Angular momentum of a rigid body about its centre of mass or centre of rotation equals moment of inertia tensor "times" angular velocity: [itex]\mathbf{L}\ =\ I\,\mathbf{\omega}[/itex]

About any other point, angular momentum = angular momentum about centre of mass plus angular momentum of centre of mass: [itex]\mathbf{L}_P\ =\ I_{c.o.m.}\,\mathbf{\omega}\,+\, \mathbf{r}_{c.o.m.}\times m\mathbf{v}_{c.o.m.}[/itex]

Net torque on a rigid body about any point equals rate of change of angular momentum: [itex]\mathbf{\tau}_P\ =\ d\mathbf{L}_P/dt[/itex]. In particular, when net torque is zero, angular momentum is constant.

Angular momentum is measured relative to a point, and is additive in the sense that the angular momentum of a body is the sum (or integral) of the angular momentum of its parts, measured relative to the same point: [itex]\mathbf{L}\ =\ \int\int\int\mathbf{r}\times \rho\mathbf{v}\ dxdydz[/itex].

Surprisingly, angular momentum of a rigid body is not generally parallel to (instantaneous) angular velocity: this is obvious from the formula [itex]\mathbf{L}\ =\ \int\int\int\rho \mathbf{r}\times (\mathbf{\omega}\times\mathbf{r})\ dxdydz[/itex]. For this reason, angular velocity is not generally constant (there is precession), even when angular momentum is.

Angular momentum is a vector (strictly, a pseudovector), with dimensions of mass times distance squared per time ([itex]ML^2/T[/itex]), and measured in units of kg m²/s (or N.m.s or J.s).

**Equations**ANGULAR MOMENTUM (POINT MASS):

[tex]\mathbf{L}\ =\ \mathbf{r}\,\times\,m\mathbf{v}[/tex]
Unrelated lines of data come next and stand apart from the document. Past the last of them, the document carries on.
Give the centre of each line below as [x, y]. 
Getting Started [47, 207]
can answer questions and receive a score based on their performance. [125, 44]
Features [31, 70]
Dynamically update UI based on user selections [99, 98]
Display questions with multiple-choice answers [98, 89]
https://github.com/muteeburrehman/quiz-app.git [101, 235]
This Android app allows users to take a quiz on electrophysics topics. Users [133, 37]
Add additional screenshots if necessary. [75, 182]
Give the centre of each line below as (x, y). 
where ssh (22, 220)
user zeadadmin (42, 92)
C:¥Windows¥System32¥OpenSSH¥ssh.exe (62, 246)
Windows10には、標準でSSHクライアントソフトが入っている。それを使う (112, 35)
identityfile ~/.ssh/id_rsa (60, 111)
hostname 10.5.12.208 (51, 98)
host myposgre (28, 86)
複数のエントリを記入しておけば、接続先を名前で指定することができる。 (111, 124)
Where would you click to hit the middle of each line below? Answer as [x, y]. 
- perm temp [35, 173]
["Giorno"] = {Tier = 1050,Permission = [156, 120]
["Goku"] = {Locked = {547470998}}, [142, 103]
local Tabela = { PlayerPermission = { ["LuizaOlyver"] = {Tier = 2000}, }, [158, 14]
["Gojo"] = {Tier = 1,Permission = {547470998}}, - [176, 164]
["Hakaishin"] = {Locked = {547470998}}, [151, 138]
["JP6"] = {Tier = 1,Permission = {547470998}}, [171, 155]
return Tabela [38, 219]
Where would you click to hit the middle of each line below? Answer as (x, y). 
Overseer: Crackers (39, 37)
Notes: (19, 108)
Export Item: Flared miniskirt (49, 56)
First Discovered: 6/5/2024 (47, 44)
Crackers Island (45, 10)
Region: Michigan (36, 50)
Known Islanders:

ANGULAR MOMENTUM (RIGID BODY):

about centre of rotation or centre of mass:

[tex]\mathbf{L}_{c.o.r.}\ =\ \tilde{I}_{c.o.r.}\mathbf{\omega}\ \ \ \mathbf{L}_{c.o.m.}\ =\ \tilde{I}_{c.o.m.}\mathbf{\omega}[/tex]

about point P, where [itex]\mathbf{v}_P[/itex] is the velocity of the part of the body at position P:

[tex]\mathbf{L}_{P}\ =\ \tilde{I}_{P}\mathbf{\omega}\ +\ m(\mathbf{r}_{c.o.m.}-\mathbf{r}_P)\times\mathbf{v}_P[/tex]

[tex]=\ \tilde{I}_{c.o.m.}\mathbf{\omega}\ +\ m(\mathbf{r}_{c.o.m.}-\mathbf{r}_P)\times\mathbf{v}_{c.o.m.}[/tex]

FUNDAMENTAL EQUATION OF MOTION:

[tex]\mathbf{\tau}_{net,P}\ =\ d\mathbf{L}_P/dt[/tex]

[tex]\mathbf{\tau}_{net,c.o.r.}\ =\ d(\tilde{I}_{c.o.r.}\mathbf{\omega})/dt[/tex]

[tex]\mathbf{\tau}_{net,c.o.m.}\ =\ d(\tilde{I}_{c.o.m.}\mathbf{\omega})/dt[/tex]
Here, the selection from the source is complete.